Task to carry out: In the listing that follows, how many lines contain the string "organisms"? Provide only the number.

Source data:
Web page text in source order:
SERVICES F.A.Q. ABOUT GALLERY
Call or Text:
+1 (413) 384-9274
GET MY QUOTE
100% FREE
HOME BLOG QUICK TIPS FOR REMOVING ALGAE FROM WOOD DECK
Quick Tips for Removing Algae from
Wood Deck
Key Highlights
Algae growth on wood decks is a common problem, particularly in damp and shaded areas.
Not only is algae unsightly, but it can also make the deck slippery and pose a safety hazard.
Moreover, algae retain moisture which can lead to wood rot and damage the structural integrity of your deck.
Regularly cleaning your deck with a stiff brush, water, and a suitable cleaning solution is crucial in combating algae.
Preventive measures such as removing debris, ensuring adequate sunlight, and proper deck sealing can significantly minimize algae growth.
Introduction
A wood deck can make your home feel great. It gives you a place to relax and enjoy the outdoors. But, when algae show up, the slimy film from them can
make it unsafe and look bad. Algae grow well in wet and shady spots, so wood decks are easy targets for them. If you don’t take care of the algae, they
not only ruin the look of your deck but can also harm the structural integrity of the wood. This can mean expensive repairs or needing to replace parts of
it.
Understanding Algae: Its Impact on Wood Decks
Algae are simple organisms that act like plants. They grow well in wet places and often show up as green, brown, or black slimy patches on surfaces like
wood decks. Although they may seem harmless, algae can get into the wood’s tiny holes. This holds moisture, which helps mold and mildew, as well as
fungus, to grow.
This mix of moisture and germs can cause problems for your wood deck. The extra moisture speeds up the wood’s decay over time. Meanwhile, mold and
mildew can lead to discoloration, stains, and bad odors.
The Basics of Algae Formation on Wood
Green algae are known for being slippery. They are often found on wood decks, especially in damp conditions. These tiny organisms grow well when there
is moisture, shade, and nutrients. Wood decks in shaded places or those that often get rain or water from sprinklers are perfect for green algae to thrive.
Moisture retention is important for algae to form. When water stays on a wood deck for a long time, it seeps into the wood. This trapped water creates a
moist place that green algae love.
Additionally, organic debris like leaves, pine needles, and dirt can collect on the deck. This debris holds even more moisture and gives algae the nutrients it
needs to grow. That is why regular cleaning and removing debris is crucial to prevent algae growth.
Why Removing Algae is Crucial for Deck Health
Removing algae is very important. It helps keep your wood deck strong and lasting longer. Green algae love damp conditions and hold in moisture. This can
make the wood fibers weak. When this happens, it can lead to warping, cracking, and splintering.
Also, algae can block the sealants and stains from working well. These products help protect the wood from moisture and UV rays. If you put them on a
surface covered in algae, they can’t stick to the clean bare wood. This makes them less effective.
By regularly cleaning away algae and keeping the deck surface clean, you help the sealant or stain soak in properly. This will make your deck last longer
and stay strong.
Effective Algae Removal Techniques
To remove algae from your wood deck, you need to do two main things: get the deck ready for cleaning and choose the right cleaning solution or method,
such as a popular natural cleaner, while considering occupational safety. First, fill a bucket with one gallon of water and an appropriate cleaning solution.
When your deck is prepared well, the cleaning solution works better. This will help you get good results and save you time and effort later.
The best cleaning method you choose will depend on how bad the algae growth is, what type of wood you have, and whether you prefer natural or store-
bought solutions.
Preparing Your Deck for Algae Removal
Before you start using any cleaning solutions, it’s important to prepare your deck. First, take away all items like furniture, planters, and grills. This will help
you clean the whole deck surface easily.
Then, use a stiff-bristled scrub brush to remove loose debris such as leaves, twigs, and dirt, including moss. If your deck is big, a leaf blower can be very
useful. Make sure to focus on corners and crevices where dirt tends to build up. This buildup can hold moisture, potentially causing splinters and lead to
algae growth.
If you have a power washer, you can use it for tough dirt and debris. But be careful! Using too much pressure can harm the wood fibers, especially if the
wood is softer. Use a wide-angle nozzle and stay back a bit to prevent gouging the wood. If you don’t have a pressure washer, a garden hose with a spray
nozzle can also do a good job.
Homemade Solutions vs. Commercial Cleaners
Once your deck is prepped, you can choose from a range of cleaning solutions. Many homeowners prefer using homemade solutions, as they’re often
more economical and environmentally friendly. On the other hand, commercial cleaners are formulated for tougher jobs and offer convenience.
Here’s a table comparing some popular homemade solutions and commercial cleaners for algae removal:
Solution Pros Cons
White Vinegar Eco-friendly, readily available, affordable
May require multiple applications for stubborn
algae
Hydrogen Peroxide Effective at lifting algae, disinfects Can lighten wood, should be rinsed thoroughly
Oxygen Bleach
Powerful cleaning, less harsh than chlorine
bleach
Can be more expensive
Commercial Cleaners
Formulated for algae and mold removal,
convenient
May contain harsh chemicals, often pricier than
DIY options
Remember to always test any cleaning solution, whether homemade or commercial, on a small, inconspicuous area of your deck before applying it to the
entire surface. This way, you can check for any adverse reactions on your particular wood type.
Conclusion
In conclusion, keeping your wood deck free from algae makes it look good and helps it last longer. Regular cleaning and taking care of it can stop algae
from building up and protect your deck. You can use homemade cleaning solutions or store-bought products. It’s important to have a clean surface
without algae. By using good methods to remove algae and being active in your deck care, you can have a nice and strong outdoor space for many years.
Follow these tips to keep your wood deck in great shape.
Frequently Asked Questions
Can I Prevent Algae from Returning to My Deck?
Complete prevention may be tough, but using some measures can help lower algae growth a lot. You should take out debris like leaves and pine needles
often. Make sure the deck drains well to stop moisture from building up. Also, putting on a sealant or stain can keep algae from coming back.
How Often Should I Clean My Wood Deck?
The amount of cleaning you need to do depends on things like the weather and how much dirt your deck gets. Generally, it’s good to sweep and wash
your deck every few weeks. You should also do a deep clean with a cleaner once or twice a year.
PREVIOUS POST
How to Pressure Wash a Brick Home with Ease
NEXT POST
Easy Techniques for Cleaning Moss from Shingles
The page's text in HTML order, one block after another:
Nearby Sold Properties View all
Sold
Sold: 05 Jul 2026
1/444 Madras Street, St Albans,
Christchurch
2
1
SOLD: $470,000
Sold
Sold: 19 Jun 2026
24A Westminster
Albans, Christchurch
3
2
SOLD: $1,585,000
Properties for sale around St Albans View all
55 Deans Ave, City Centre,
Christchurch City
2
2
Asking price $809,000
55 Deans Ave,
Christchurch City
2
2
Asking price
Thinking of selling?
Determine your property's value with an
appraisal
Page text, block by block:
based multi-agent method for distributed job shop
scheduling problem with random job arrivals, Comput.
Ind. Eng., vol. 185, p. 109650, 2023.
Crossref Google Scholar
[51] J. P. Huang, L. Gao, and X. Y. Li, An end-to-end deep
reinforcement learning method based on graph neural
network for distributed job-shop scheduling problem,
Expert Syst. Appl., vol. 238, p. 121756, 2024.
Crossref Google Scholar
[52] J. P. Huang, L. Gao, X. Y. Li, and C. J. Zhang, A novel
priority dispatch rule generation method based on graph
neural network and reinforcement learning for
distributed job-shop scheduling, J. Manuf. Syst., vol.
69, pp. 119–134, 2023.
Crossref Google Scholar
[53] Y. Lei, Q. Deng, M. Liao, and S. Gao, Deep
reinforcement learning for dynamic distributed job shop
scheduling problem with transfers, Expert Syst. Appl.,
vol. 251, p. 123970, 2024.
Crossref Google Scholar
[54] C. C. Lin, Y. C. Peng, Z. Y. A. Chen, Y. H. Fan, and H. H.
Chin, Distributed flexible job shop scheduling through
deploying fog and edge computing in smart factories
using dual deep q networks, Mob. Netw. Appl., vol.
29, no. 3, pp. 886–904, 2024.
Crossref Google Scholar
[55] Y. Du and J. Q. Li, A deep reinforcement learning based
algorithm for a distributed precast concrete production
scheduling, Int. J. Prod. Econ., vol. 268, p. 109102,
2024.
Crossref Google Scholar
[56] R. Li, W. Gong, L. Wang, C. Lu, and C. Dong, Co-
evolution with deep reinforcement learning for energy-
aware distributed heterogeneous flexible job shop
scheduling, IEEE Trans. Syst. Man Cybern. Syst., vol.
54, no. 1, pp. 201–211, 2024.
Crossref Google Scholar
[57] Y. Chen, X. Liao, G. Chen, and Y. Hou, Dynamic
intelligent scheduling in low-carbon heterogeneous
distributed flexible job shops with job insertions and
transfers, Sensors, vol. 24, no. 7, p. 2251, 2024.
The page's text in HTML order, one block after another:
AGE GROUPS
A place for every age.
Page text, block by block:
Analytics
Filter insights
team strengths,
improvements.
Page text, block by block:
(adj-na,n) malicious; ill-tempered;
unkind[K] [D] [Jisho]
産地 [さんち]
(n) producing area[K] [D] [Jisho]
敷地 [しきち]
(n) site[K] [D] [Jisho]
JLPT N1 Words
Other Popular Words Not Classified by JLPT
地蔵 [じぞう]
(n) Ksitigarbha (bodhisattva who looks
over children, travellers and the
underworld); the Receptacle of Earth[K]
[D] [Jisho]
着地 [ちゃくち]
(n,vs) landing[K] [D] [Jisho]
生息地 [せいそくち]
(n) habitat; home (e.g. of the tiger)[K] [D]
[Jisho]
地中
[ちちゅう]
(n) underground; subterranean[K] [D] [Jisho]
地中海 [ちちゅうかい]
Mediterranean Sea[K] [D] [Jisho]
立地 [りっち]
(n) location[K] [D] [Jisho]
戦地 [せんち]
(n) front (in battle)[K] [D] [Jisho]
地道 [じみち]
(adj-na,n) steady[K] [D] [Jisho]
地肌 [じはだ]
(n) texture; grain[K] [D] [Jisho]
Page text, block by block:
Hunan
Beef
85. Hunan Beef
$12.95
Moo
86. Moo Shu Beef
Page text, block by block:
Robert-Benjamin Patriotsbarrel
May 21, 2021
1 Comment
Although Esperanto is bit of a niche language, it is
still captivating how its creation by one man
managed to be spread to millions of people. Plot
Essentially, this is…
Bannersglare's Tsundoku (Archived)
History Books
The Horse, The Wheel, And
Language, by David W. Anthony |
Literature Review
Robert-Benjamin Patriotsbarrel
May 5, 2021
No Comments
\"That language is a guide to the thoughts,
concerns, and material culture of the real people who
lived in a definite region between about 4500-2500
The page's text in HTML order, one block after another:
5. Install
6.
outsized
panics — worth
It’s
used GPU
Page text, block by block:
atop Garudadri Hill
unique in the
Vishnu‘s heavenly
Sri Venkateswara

Written solution: 2